Le flux de marée en bord de mer ou sur les quais de Loire, c’est mon paysage mental.
Il y a là une rumeur naturelle où, dans le tout-venant des sensations, le monde alentours se voit, s’écoute, se sent dans le vent, les embruns. Des fragments de ce livre comme « La mangeuse de vent », « Le rire de la mer » (emprunt à Mario Luzi) sollicitent l’œil, le corps, aussi bien que l’âme de la promeneuse d’océan que je suis.
Quelque chose s’est fibré au plus profond qui enclenche les marées de l’imaginaire. Ainsi que le flux des souvenirs, la part d’enfance qui remonte. Mais aussi l’attrait du large, de l’ouvert, de ce qui trame l’humanité d’autres hommes dans les lointains. Souvent de façon dramatique, je pense aux réfugiés dans ce fragment intitulé « Lampedusa », qui porte une réflexion sur l’Histoire – au Moyen-Âge, en ce grand prieuré évoqué là, les moines disposaient du « droit d’asile » si mis à mal aujourd’hui.
Votre plume semble être entourée de nombreux artistes, écrivains, un peu comme des mentors penchés sur vos épaules lorsque vous écrivez. Vous en citez dans vos textes. Quels sont ceux qui vous transportent le plus ? Desquels vous sentez-vous la plus proche ?
François Cheng, Pascal Quignard, Jeanne Benameur, Franck Venaille, Erri de Luca, Philippe Jaccottet, Anna Akhmatova sont des écrivains et poètes que je relis beaucoup. Ils m’apportent le regard décalé avec lequel je suis en résonance.
Souvent, chez ces écrivains, se mêlent le sentiment de la nature et une méditation sur la fragilité de vivre, sur l’Histoire, le silence, l’intemporel. Comme cette « stèle du chemin de l’âme » qui renvoie à Victor Segalen, à ses voyages en Chine.
On écrit à travers ce qu’on lit.
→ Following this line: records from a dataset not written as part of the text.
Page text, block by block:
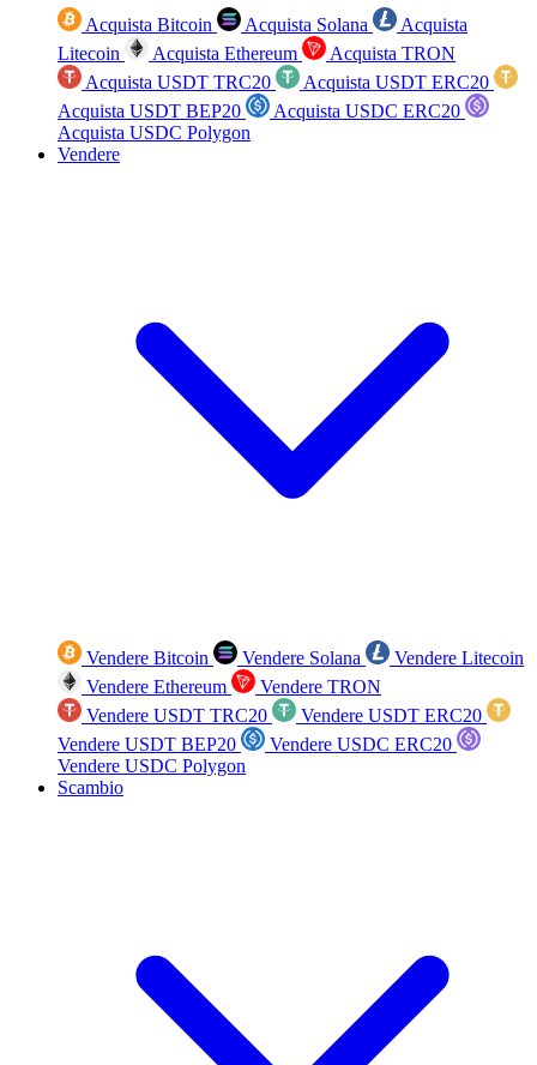
Acquista Bitcoin Acquista Solana
Acquista
Litecoin
Acquista Ethereum
Acquista TRON
Acquista USDT TRC20
Acquista USDT ERC20
Acquista USDT BEP20
Acquista USDC ERC20
Acquista USDC Polygon
Vendere
Vendere Bitcoin Vendere Solana
Vendere Litecoin
Vendere Ethereum
Vendere TRON
Vendere USDT TRC20
Vendere USDT ERC20
Vendere USDT BEP20
Vendere USDC ERC20
Vendere USDC Polygon
Scambio

Nous sommes traversés de voix multiples qui nourrissent notre propre sensibilité.
Les mots d’ordre de votre maison d’édition, La Part commune, sont l’universalité de l’écrit et l’éternité qui y habite. Pourriez-vous nous dire comment votre travail éclaire ces mots d’ordre ?
Son fondateur Yves Landrein, lui-même poète, malheureusement décédé, a voulu une maison de littérature ouverte, à des écrivains et poètes d’horizons et de cultures différentes, Rilke, Khalil Gibran, Vera Feyder, Georges Perros, Guillevic, Seamus Heaney, Gilles Plazy, Pierre Tanguy…
Quand, dans mon livre, j’évoque au détour d’une page Gauguin, le poète Tomas Transtömer, Georges de La Tour, la poète Ingeborg Bachmann, je me situe dans l’esprit de cette maison d’édition.
Autre façon de dire aussi que cette « petite » plage n’est pas si petite, qu’elle concentre un monde vaste où passent aussi bien Gauguin et Hokusaï, ma grand-mère dans Brest en guerre, des femmes afghanes en résistance, le poète Victor Segalen, les réfugiés de Lampedusa.
« Demeurer, c’est habiter un lieu et un temps. Un temps qui n’est pas uniquement le présent. Un lieu qui n’est pas uniquement un espace », cette réflexion que j’ai placée à la fin de La Petite plage est au cœur de mon écriture.